“Sería saludable que Berta dejara de convivir con Barreda”, dijo un psiquiatra que participó de la causa
Se trata de Miguel Maldonado, primer perito que atendió al odontólogo tras el cuádruple crimen; el abogado dijo que la pareja ratificó que querían continuar viviendo juntos.
“Sería saludable para Berta [André] que elegantemente dejara de convivir con [Ricardo] Barreda”. Así lo sostuvo Miguel Maldonado, psiquiatra forense que fue perito de parte en el caso del cuádruple crimen cometido por el odontólogo en 1992.
En diálogo con TN, Maldonado contó que “Barreda fue un chico abusado psicológicamente”, ya que “su padre era un hombre muy rígido y maltrataba a su madre”.
“Inconscientemente [Barreda] reproduce las conductas del padre”, dijo el psiquiatra, y agregó que en el juicio el sugirió que el odontólogo sea enviado a un psiquiátrico. “Barreda es un loco.

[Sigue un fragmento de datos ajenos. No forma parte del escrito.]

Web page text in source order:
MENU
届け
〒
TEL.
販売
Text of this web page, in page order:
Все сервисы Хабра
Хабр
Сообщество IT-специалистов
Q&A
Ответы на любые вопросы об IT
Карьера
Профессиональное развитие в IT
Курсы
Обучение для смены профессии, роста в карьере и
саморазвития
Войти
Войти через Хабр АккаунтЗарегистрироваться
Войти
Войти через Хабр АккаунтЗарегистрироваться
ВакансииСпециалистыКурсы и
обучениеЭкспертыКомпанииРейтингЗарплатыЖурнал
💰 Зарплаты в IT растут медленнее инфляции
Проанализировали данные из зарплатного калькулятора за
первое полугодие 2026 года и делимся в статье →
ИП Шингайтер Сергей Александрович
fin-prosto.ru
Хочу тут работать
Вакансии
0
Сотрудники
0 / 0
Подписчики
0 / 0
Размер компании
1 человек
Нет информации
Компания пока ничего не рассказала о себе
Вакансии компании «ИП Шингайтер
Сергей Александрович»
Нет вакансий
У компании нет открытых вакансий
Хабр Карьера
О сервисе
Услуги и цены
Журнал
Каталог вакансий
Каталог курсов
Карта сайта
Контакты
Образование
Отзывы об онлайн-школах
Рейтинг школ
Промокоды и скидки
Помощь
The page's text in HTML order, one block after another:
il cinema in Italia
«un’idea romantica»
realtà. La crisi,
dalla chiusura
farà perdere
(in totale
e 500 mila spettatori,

Fue, lo es y morirá siendo loco”, insistió”.
AUDIENCIA
Esta mañana, la pareja se presentó ante los jueces de la Cámara Penal para exponer sobre sus supuestos problemas de convivencia.

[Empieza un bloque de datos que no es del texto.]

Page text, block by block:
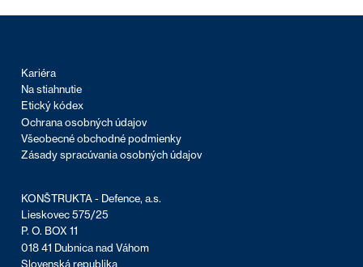
Kariéra
Na stiahnutie
Etický kódex
Ochrana osobných údajov
Všeobecné obchodné podmienky
Zásady spracúvania osobných údajov
KONŠTRUKTA - Defence, a.s.
Lieskovec 575/25
P. O. BOX 11
018 41 Dubnica nad Váhom
Slovenská republika
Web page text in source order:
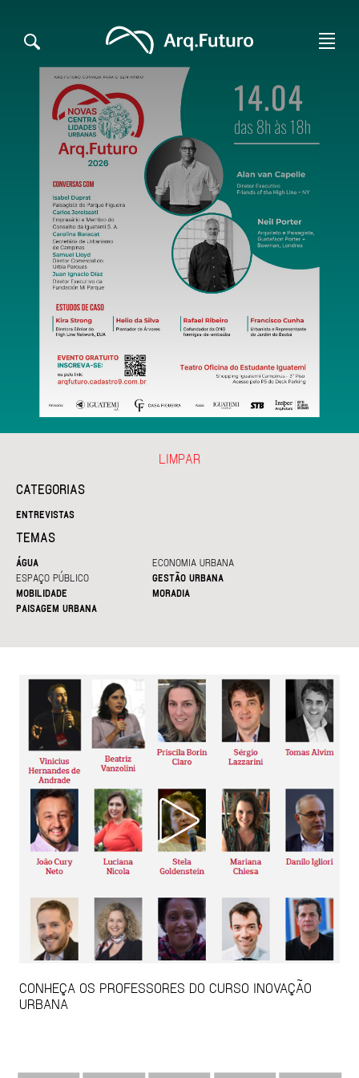
CATEGORIAS
ENTREVISTAS
TEMAS
ÁGUA
ECONOMIA URBANA
ESPAÇO PÚBLICO
GESTÃO URBANA
MOBILIDADE
MORADIA
PAISAGEM URBANA
LIMPAR
CONHEÇA OS PROFESSORES DO CURSO INOVAÇÃO
URBANA
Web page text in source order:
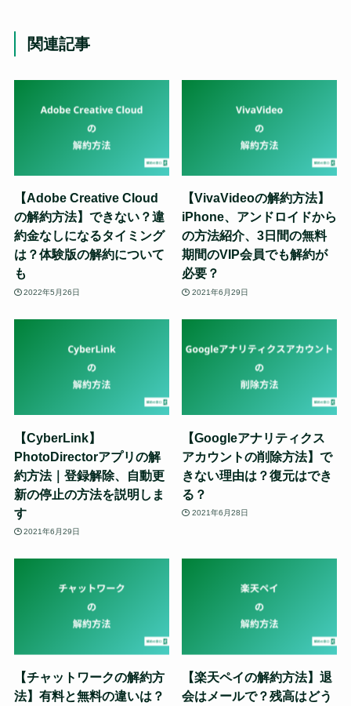
関連記事
【Adobe Creative Cloud
の解約方法】できない？違
約金なしになるタイミング
は？体験版の解約について
も
2022年5月26日
【VivaVideoの解約方法】
iPhone、アンドロイドから
の方法紹介、3日間の無料
期間のVIP会員でも解約が
必要？
2021年6月29日
【CyberLink】
PhotoDirectorアプリの解
約方法｜登録解除、自動更
新の停止の方法を説明しま
す
2021年6月29日
【Googleアナリティクス
アカウントの削除方法】で
きない理由は？復元はでき
る？
2021年6月28日
【チャットワークの解約方
法】有料と無料の違いは？
【楽天ペイの解約方法】退
会はメールで？残高はどう
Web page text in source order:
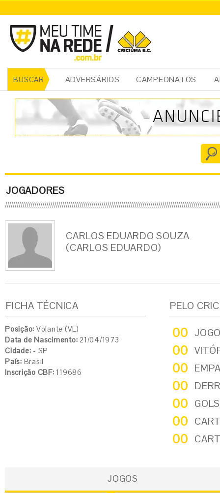
BUSCAR ADVERSÁRIOS CAMPEONATOS
JOGADORES
CARLOS EDUARDO SOUZA
(CARLOS EDUARDO)
FICHA TÉCNICA
Posição: Volante (VL)
Data de Nascimento: 21/04/1973
Cidade: - SP
País: Brasil
Inscrição CBF: 119686
PELO
00
00
00
00
00
00
00
JOGOS
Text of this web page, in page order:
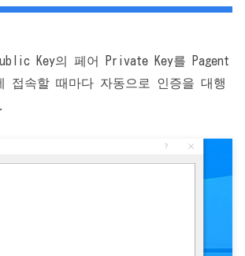
Key의 페어 Private Key를 Pagent
접속할 때마다 자동으로 인증을 대행
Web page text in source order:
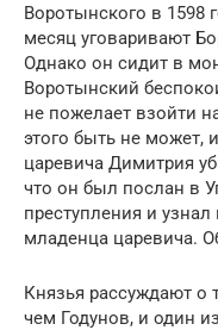
Воротынского в 1598
месяц уговаривают
Однако он сидит в
Воротынский
не пожелает взойти
этого быть не может,
царевича Димитрия
что он был послан в
преступления и
младенца царевича.
Князья рассуждают о
чем Годунов, и один
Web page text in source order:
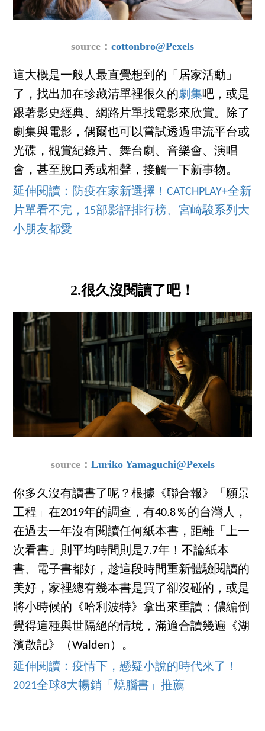
source： cottonbro@Pexels
這大概是一般人最直覺想到的「居家活動」
了，找出加在珍藏清單裡很久的劇集吧，或是
跟著影史經典、網路片單找電影來欣賞。除了
劇集與電影，偶爾也可以嘗試透過串流平台或
光碟，觀賞紀錄片、舞台劇、音樂會、演唱
會，甚至脫口秀或相聲，接觸一下新事物。
延伸閱讀：防疫在家新選擇！CATCHPLAY+全新
片單看不完，15部影評排行榜、宮崎駿系列大
小朋友都愛
2.很久沒閱讀了吧！
source： Luriko Yamaguchi@Pexels
你多久沒有讀書了呢？根據《聯合報》「願景
工程」在2019年的調查，有40.8％的台灣人，
在過去一年沒有閱讀任何紙本書，距離「上一
次看書」則平均時間則是7.7年！不論紙本
書、電子書都好，趁這段時間重新體驗閱讀的
美好，家裡總有幾本書是買了卻沒碰的，或是
將小時候的《哈利波特》拿出來重讀；儂編倒
覺得這種與世隔絕的情境，滿適合讀幾遍《湖
濱散記》（Walden）。
延伸閱讀：疫情下，懸疑小說的時代來了！
2021全球8大暢銷「燒腦書」推薦
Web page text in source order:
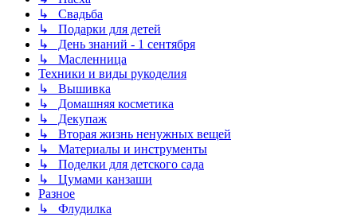
↳ Свадьба
↳ Подарки для детей
↳ День знаний - 1 сентября
↳ Масленница
Техники и виды рукоделия
↳ Вышивка
↳ Домашняя косметика
↳ Декупаж
↳ Вторая жизнь ненужных вещей
↳ Материалы и инструменты
↳ Поделки для детского сада
↳ Цумами канзаши
Разное
↳ Флудилка
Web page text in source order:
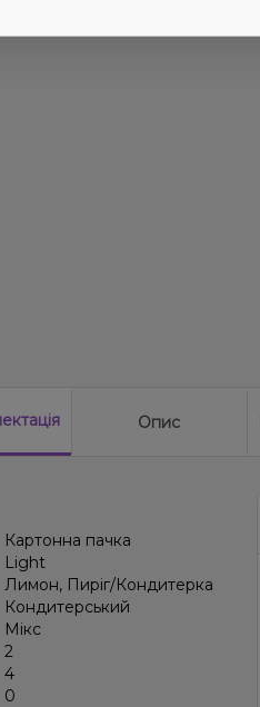
Опис
Картонна пачка
Light
Лимон, Пиріг/Кондитерка
Кондитерський
Мікс
2
4
0

En abril, Barreda había advertido a los jueces sobre el estado de salud de su pareja, quien estaría atravesando problemas neurológicos. Lo que teme -dijo- es que una denuncia de André en su contra pueda hacer cesar su beneficio de libertad condicional y devolverlo a la prisión.

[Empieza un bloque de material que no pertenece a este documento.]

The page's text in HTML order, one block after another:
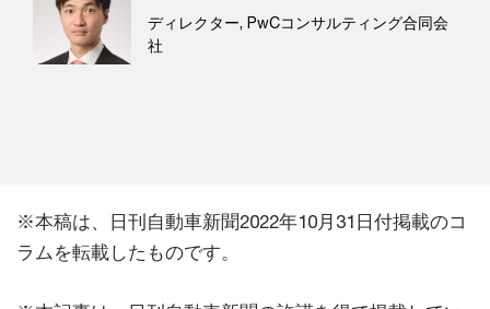
ディレクター, PwCコンサルティング合同会
社
※本稿は、日刊自動車新聞2022年10月31日付掲載のコ
ラムを転載したものです。
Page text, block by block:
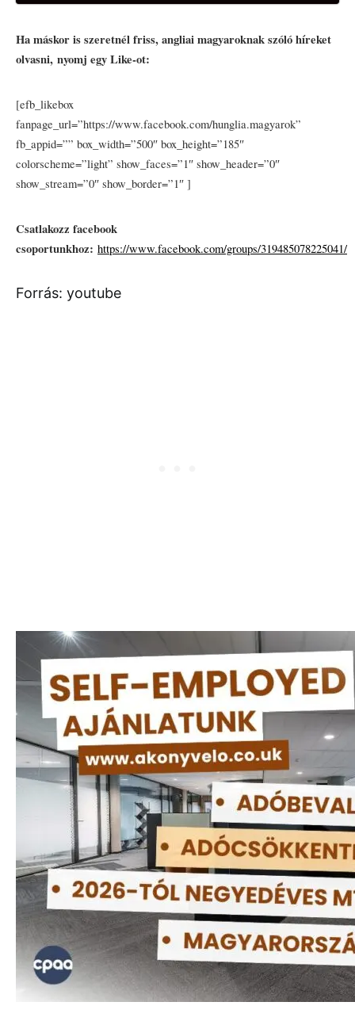
Ha máskor is szeretnél friss, angliai magyaroknak szóló híreket
olvasni, nyomj egy Like-ot:
[efb_likebox
fanpage_url=”https://www.facebook.com/hunglia.magyarok”
fb_appid=”” box_width=”500″ box_height=”185″
colorscheme=”light” show_faces=”1″ show_header=”0″
show_stream=”0″ show_border=”1″ ]
Csatlakozz facebook
csoportunkhoz: https://www.facebook.com/groups/319485078225041/
Forrás: youtube
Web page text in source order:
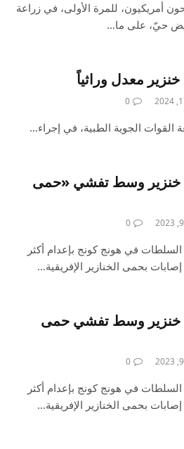
أمريكيون، للمرة الأولى، في زراعة
حيّ، على ما…
معدل وراثياً
0
الجوية الطبية، في إجراء…
هونج كونج تعدم 900 خنزير وسط تفشي «حمى
0
في هونج كونج بإعدام أكثر
هونج كونج تعدم 900 خنزير وسط تفشي حمى
0
في هونج كونج بإعدام أكثر
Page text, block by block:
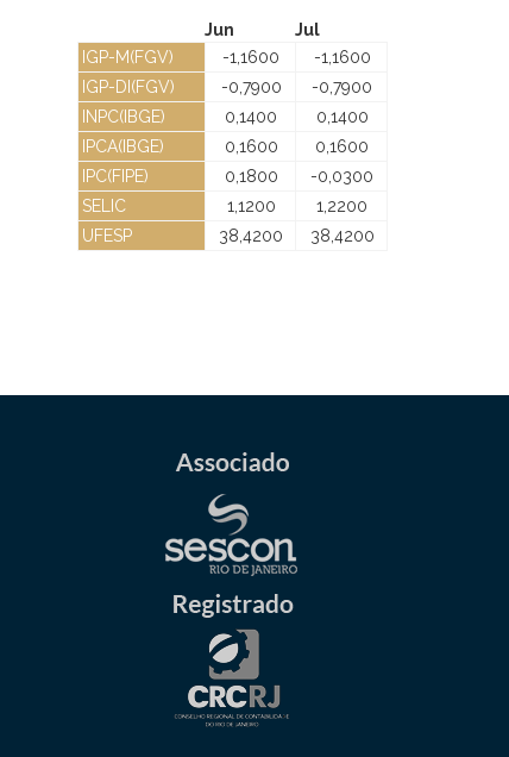
Jun
Jul
IGP-M(FGV)
-1,1600
-1,1600
IGP-DI(FGV)
-0,7900
-0,7900
INPC(IBGE)
0,1400
0,1400
IPCA(IBGE)
0,1600
0,1600
IPC(FIPE)
0,1800
-0,0300
SELIC
1,1200
1,2200
UFESP
38,4200 38,4200
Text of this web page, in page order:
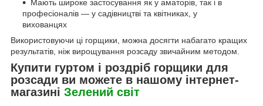
Мають широке застосування як у аматорів, так і в
професіоналів — у садівництві та квітниках, у
вихованцях
Використовуючи ці горщики, можна досягти набагато кращих
результатів, ніж вирощування розсаду звичайним методом.
Купити гуртом і роздріб горщики для
розсади ви можете в нашому інтернет-
магазині Зелений свiт

Esta mañana, antes de la audiencia, André había dicho: “Voy con él a La Plata, qué sé yo, no sé”, repetía cuando le consultaron los periodistas. “Nada muchachos, vayan a tomar un buen desayuno”, manifestó frente a la insistencia. Minutos más tarde y ya próximos a subirse a un taxi con destino a La Plata, Berta reconoció que “hay cosas que no se pueden solucionar”, pero enseguida advirtió: “No puedo abrir la boca”.
Eduardo Gutiérrez, abogado de Barreda, aseguró que durante la audiencia, la pareja manifestó que quería seguir conviviendo y sostuvo que él considera que “no hay impedimentos” para que así sea.
“Yo creo que los hechos nos demuestran que Barreda luego del episodio en el que mató a esas cuatro mujeres nunca repitió un hecho igual. Hoy tampoco ha tenido problemas ni en convivencia con su mujer ni en relación con otras mujeres”, sostuvo el letrado.
Según explicó Gutiérrez, Barreda estaba preocupado porque “unas personas que iban a la casa a darle masajes” a Berta se habrían aprovechado de la mujer utilizando sus tarjetas de crédito con la excusa de ayudarla con las compras. El abogado dijo que Barreda pensó que además estas personas “podían llegar a denunciarlo por cualquier cosa” y así se lo manifestó al magistrado.
EL CASO
Barreda se encuentra excarcelado desde marzo de 2011, luego de ser condenado en 1995 a prisión perpetua por matar a escopetazos a su esposa Gladys McDonald (57), a su suegra, Elena Arreche (86), y a sus dos hijas Cecilia (26) y Adriana (24), en noviembre de 1992 en su casa de La Plata.
Hoy vive con Berta André, mujer que lo acompañó durante sus años en prisión, en un departamento en el barrio porteño de Belgrano.